Records shown
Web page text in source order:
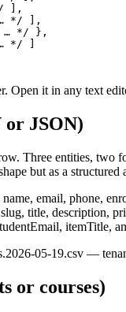
],
*/ ],
*/ },
*/ ]
Open it in any text
JSON)
Three entities, two
but as a
email, phone,
title, description,
itemTitle,
05-19.csv —
or courses)
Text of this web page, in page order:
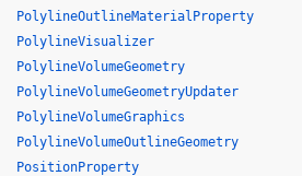
PolylineOutlineMaterialProperty
PolylineVisualizer
PolylineVolumeGeometry
PolylineVolumeGeometryUpdater
PolylineVolumeGraphics
PolylineVolumeOutlineGeometry
PositionProperty
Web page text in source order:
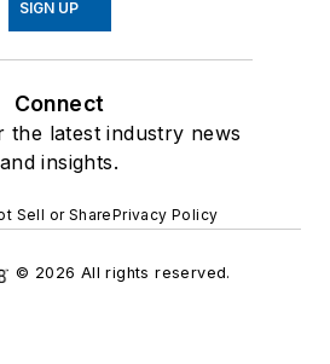
SIGN UP
Connect
the latest industry news
and insights.
Sell or SharePrivacy Policy
© 2026 All rights reserved.
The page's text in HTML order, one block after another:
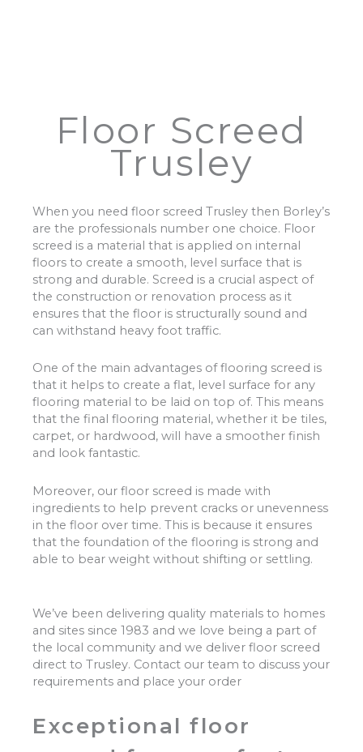
Floor Screed
Trusley
When you need floor screed Trusley then Borley’s
are the professionals number one choice. Floor
screed is a material that is applied on internal
floors to create a smooth, level surface that is
strong and durable. Screed is a crucial aspect of
the construction or renovation process as it
ensures that the floor is structurally sound and
can withstand heavy foot traffic.
One of the main advantages of flooring screed is
that it helps to create a flat, level surface for any
flooring material to be laid on top of. This means
that the final flooring material, whether it be tiles,
carpet, or hardwood, will have a smoother finish
and look fantastic.
Moreover, our floor screed is made with
ingredients to help prevent cracks or unevenness
in the floor over time. This is because it ensures
that the foundation of the flooring is strong and
able to bear weight without shifting or settling.
We’ve been delivering quality materials to homes
and sites since 1983 and we love being a part of
the local community and we deliver floor screed
direct to Trusley. Contact our team to discuss your
requirements and place your order
Exceptional floor
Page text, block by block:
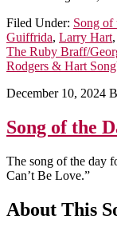
Filed Under: Song of
Guiffrida, Larry Hart,
The Ruby Braff/
Rodgers & Hart
December 10, 2024
Song of the
The song of the day
Can’t Be Love.”
About This
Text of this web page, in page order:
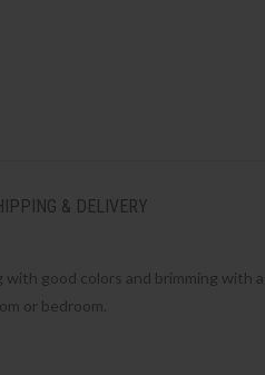
& DELIVERY
good colors and brimming with
or bedroom.
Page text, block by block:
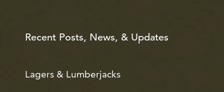
Recent Posts, News, & Updates
Lagers & Lumberjacks
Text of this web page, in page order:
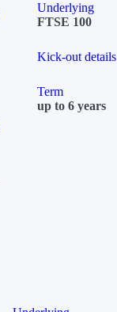
Underlying
FTSE 100
Kick-out details
Term
up to 6 years
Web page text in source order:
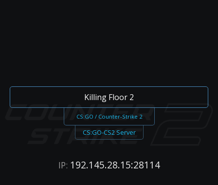
Killing Floor 2
CS:GO / Counter-Strike 2
CS:GO-CS2 Server
IP: 192.145.28.15:28114
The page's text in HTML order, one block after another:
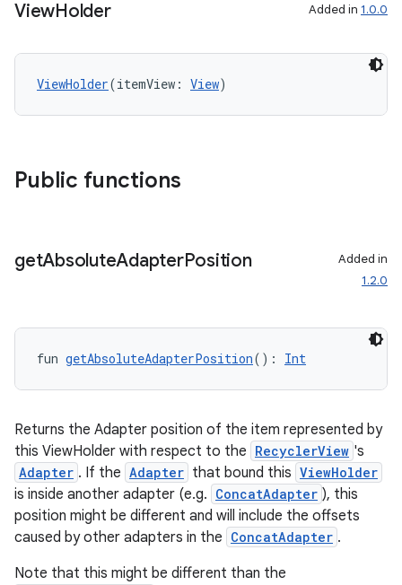
ViewHolder Added in 1.0.0
ViewHolder(itemView: View)
Public functions
getAbsoluteAdapterPosition
Added in
1.2.0
fun getAbsoluteAdapterPosition(): Int
Returns the Adapter position of the item represented by
this ViewHolder with respect to the RecyclerView 's
Adapter . If the Adapter that bound this ViewHolder
is inside another adapter (e.g. ConcatAdapter ), this
position might be different and will include the offsets
caused by other adapters in the ConcatAdapter .
Note that this might be different than the
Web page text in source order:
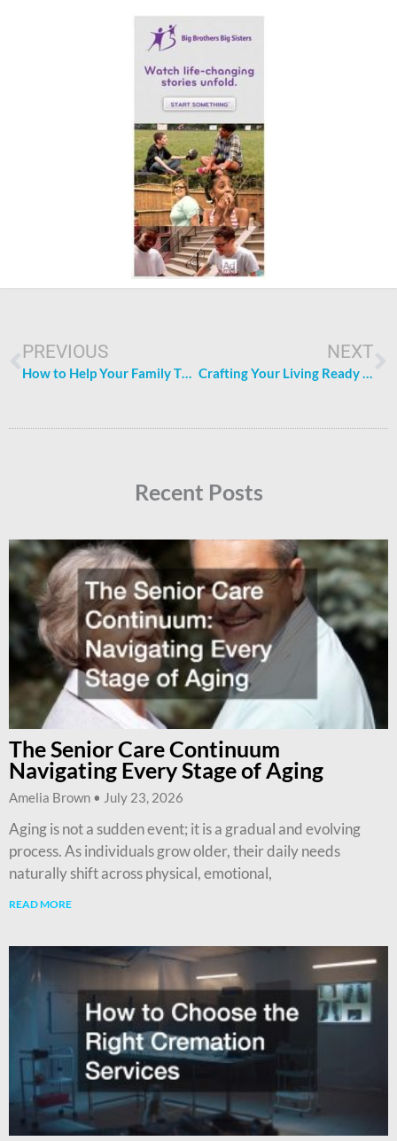
PREVIOUS
How to Help Your Family Thrive Now and Later
NEXT
Crafting Your Living Ready Family Home A Guide to Essential Services and Upgrades
Recent Posts
The Senior Care Continuum
Navigating Every Stage of Aging
Amelia Brown July 23, 2026
Aging is not a sudden event; it is a gradual and evolving
process. As individuals grow older, their daily needs
naturally shift across physical, emotional,
READ MORE
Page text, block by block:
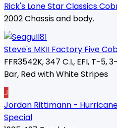
Rick's Lone Star Classics
2002 Chassis and body.
Steve's MKII Factory Five
FFR3542K, 347 C.I., EFI, T-5,
Bar, Red with White Stripes
J
Jordan Rittimann -
Special
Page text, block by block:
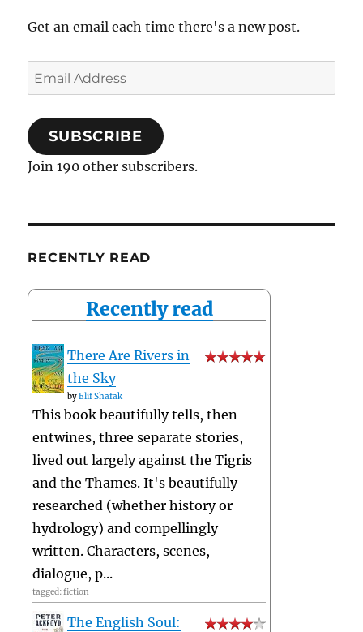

Work instruction
Omit the pictures and output all remaining material exactly.

Response
Web page text in source order:
],
*/ ],
*/ },
*/ ]
Open it in any text
JSON)
Three entities, two
but as a
email, phone,
title, description,
itemTitle,
05-19.csv —
or courses)
Text of this web page, in page order:
PolylineOutlineMaterialProperty
PolylineVisualizer
PolylineVolumeGeometry
PolylineVolumeGeometryUpdater
PolylineVolumeGraphics
PolylineVolumeOutlineGeometry
PositionProperty
Web page text in source order:
SIGN UP
Connect
the latest industry news
and insights.
Sell or SharePrivacy Policy
© 2026 All rights reserved.
The page's text in HTML order, one block after another:
Floor Screed
Trusley
When you need floor screed Trusley then Borley’s
are the professionals number one choice. Floor
screed is a material that is applied on internal
floors to create a smooth, level surface that is
strong and durable. Screed is a crucial aspect of
the construction or renovation process as it
ensures that the floor is structurally sound and
can withstand heavy foot traffic.
One of the main advantages of flooring screed is
that it helps to create a flat, level surface for any
flooring material to be laid on top of. This means
that the final flooring material, whether it be tiles,
carpet, or hardwood, will have a smoother finish
and look fantastic.
Moreover, our floor screed is made with
ingredients to help prevent cracks or unevenness
in the floor over time. This is because it ensures
that the foundation of the flooring is strong and
able to bear weight without shifting or settling.
We’ve been delivering quality materials to homes
and sites since 1983 and we love being a part of
the local community and we deliver floor screed
direct to Trusley. Contact our team to discuss your
requirements and place your order
Exceptional floor
Page text, block by block:
Filed Under: Song of
Guiffrida, Larry Hart,
The Ruby Braff/
Rodgers & Hart
December 10, 2024
Song of the
The song of the day
Can’t Be Love.”
About This
Text of this web page, in page order:
& DELIVERY
good colors and brimming with
or bedroom.
Page text, block by block:
Recent Posts, News, & Updates
Lagers & Lumberjacks
Text of this web page, in page order:
Underlying
FTSE 100
Kick-out details
Term
up to 6 years
Web page text in source order:
Killing Floor 2
CS:GO / Counter-Strike 2
CS:GO-CS2 Server
IP: 192.145.28.15:28114
The page's text in HTML order, one block after another:
ViewHolder Added in 1.0.0
ViewHolder(itemView: View)
Public functions
getAbsoluteAdapterPosition
Added in
1.2.0
fun getAbsoluteAdapterPosition(): Int
Returns the Adapter position of the item represented by
this ViewHolder with respect to the RecyclerView 's
Adapter . If the Adapter that bound this ViewHolder
is inside another adapter (e.g. ConcatAdapter ), this
position might be different and will include the offsets
caused by other adapters in the ConcatAdapter .
Note that this might be different than the
Web page text in source order:
PREVIOUS
How to Help Your Family Thrive Now and Later
NEXT
Crafting Your Living Ready Family Home A Guide to Essential Services and Upgrades
Recent Posts
The Senior Care Continuum
Navigating Every Stage of Aging
Amelia Brown July 23, 2026
Aging is not a sudden event; it is a gradual and evolving
process. As individuals grow older, their daily needs
naturally shift across physical, emotional,
READ MORE
Page text, block by block:
Rick's Lone Star Classics
2002 Chassis and body.
Steve's MKII Factory Five
FFR3542K, 347 C.I., EFI, T-5,
Bar, Red with White Stripes
J
Jordan Rittimann -
Special
Page text, block by block:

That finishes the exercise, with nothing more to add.